• _YOUR GOAL_: From the data that follows, print exactly the lines starting at the one containing "extensions looking fresh for several months." and ending at the one containing "People often assume"; include both of them and nothing more.

━━━━━ TASK DATA

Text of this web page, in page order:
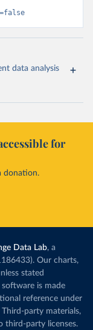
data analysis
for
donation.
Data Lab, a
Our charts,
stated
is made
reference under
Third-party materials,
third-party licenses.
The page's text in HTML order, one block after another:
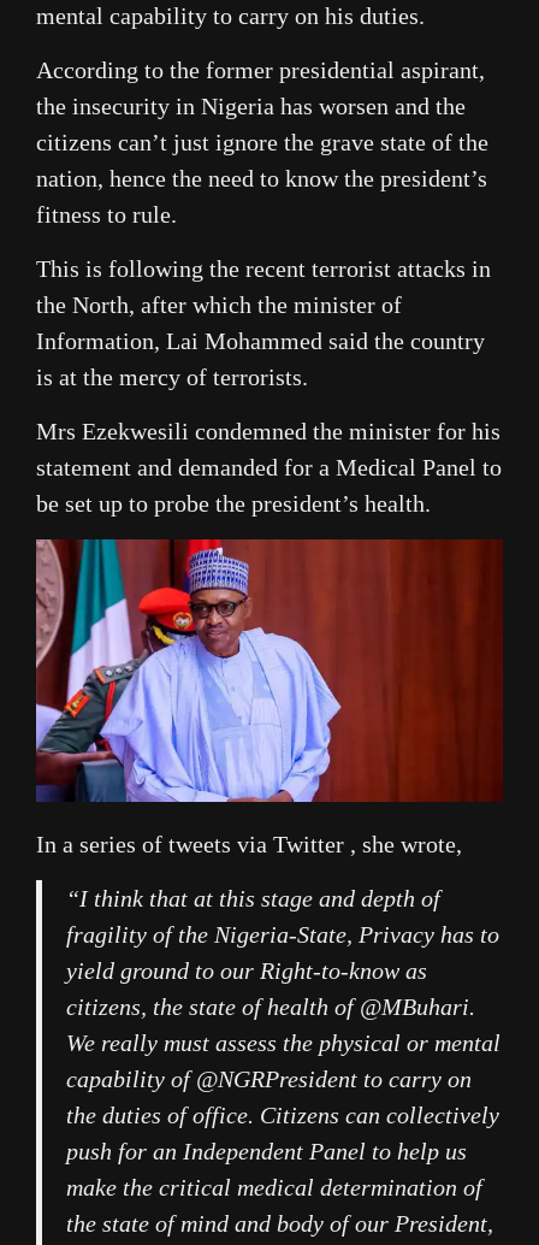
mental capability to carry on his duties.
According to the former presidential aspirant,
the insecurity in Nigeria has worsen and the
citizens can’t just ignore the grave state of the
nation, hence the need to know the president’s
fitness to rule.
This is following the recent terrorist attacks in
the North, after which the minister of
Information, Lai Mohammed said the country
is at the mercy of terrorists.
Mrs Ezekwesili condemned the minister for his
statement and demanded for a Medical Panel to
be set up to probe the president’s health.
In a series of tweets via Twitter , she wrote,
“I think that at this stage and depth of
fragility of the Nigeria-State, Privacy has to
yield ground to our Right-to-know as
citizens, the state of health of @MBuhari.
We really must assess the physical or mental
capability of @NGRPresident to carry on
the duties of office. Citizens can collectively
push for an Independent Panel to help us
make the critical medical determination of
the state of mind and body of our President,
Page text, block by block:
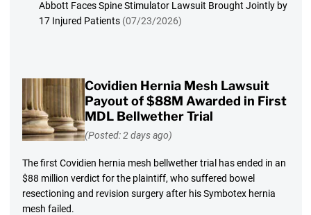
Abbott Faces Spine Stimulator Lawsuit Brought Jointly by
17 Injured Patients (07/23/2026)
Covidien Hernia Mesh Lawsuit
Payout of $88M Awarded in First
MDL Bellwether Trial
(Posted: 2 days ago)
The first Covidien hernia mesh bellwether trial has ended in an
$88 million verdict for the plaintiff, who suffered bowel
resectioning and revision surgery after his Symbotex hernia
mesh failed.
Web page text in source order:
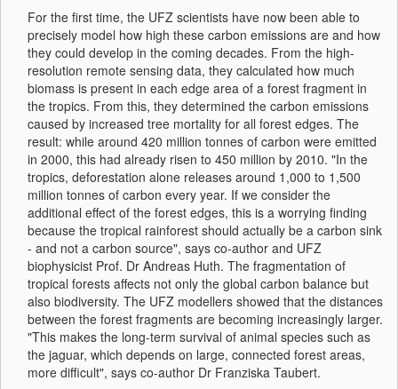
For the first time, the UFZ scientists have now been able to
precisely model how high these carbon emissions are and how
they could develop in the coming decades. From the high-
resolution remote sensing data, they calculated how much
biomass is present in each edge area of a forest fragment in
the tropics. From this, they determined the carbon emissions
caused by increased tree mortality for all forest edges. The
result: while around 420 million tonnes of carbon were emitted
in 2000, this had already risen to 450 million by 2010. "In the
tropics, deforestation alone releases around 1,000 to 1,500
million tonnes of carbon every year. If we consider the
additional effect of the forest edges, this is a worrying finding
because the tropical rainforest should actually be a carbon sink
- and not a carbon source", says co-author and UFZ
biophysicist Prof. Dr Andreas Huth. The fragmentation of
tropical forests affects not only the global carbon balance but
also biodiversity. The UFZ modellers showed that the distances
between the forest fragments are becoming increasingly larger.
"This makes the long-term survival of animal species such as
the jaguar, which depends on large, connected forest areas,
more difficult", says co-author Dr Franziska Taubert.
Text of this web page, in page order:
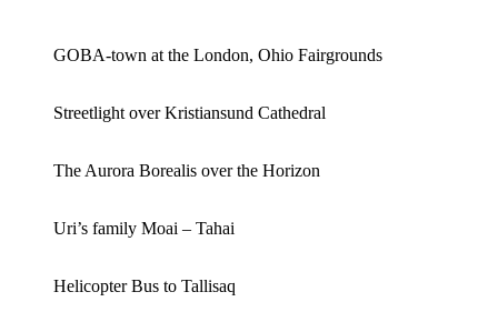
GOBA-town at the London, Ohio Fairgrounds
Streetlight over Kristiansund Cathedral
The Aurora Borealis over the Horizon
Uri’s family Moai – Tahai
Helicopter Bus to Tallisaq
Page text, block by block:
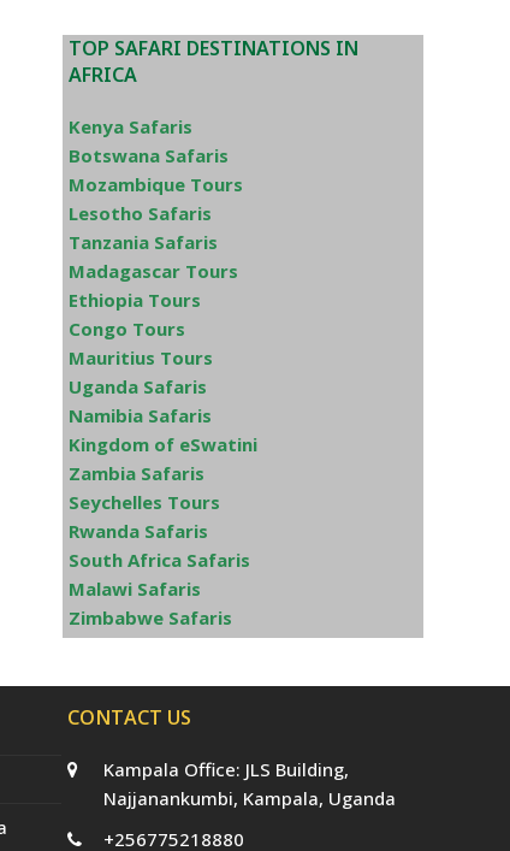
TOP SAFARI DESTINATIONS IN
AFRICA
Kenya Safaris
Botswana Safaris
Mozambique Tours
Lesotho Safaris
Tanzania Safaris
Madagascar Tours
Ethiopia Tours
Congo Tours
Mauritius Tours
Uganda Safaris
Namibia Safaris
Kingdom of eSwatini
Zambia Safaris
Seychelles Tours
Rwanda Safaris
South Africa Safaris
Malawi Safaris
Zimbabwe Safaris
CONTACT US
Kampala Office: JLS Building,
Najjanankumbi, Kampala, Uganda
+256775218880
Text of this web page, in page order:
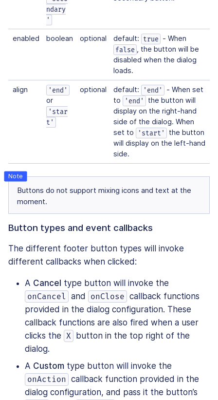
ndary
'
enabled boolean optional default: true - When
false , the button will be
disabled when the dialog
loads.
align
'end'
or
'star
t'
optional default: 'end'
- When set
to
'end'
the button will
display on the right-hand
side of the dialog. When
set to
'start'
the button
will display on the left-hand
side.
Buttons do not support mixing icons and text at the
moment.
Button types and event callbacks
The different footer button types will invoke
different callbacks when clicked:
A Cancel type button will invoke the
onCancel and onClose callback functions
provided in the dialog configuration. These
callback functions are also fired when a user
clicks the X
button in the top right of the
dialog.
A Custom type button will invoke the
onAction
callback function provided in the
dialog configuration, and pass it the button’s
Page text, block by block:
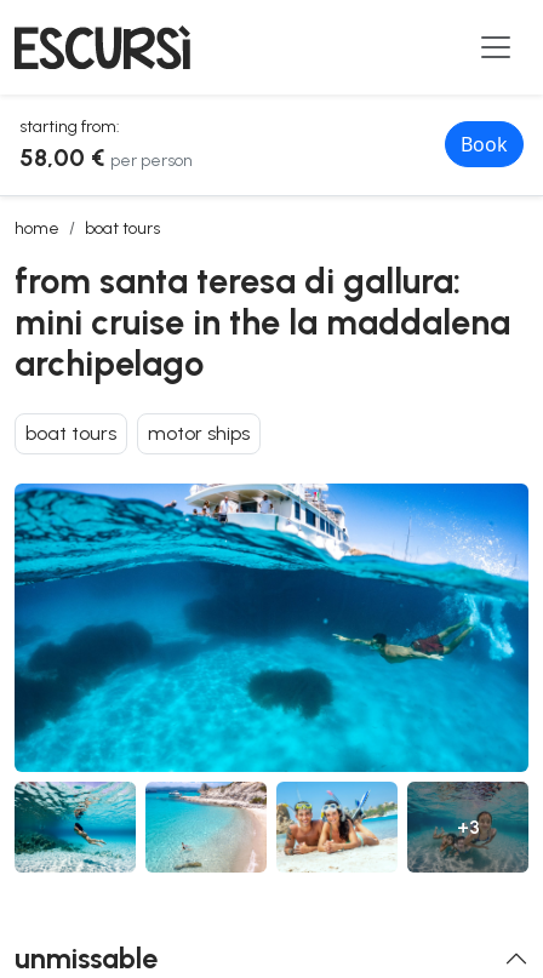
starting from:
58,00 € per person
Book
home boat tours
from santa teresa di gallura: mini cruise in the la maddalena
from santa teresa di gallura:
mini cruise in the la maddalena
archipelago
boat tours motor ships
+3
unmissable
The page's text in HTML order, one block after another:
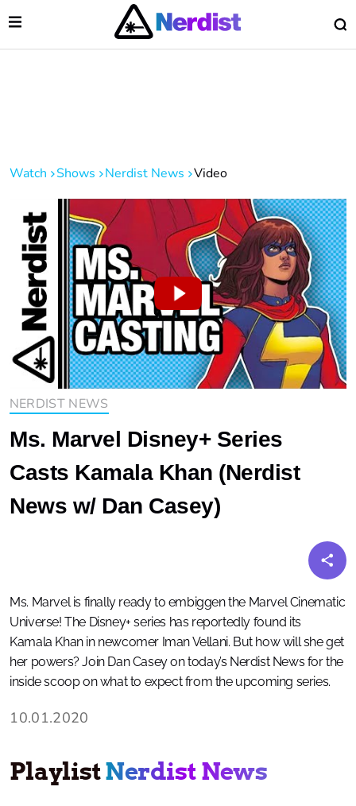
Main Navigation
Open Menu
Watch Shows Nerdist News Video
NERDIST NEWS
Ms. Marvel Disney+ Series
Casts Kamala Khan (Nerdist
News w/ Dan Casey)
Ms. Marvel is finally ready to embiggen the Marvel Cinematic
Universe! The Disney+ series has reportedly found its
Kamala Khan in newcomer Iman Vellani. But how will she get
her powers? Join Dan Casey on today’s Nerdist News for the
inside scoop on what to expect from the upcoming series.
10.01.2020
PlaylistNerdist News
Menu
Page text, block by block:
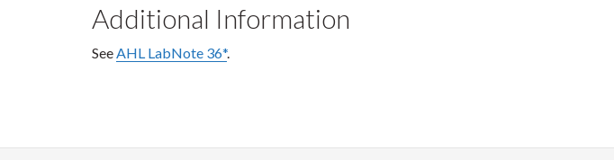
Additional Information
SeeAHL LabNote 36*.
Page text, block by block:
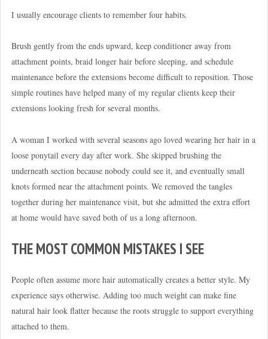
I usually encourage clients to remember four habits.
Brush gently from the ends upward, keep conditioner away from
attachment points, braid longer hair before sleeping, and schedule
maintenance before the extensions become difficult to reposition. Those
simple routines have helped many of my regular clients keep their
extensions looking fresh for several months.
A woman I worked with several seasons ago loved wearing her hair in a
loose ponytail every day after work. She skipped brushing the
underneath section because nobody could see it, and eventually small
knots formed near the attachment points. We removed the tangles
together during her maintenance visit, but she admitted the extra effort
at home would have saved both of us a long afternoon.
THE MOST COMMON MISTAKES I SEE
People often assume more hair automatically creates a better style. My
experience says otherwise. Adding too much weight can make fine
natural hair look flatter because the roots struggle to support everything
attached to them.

━━━━━━━━━━

• _SOLVED EXERCISE_:
extensions looking fresh for several months.
A woman I worked with several seasons ago loved wearing her hair in a
loose ponytail every day after work. She skipped brushing the
underneath section because nobody could see it, and eventually small
knots formed near the attachment points. We removed the tangles
together during her maintenance visit, but she admitted the extra effort
at home would have saved both of us a long afternoon.
THE MOST COMMON MISTAKES I SEE
People often assume more hair automatically creates a better style. My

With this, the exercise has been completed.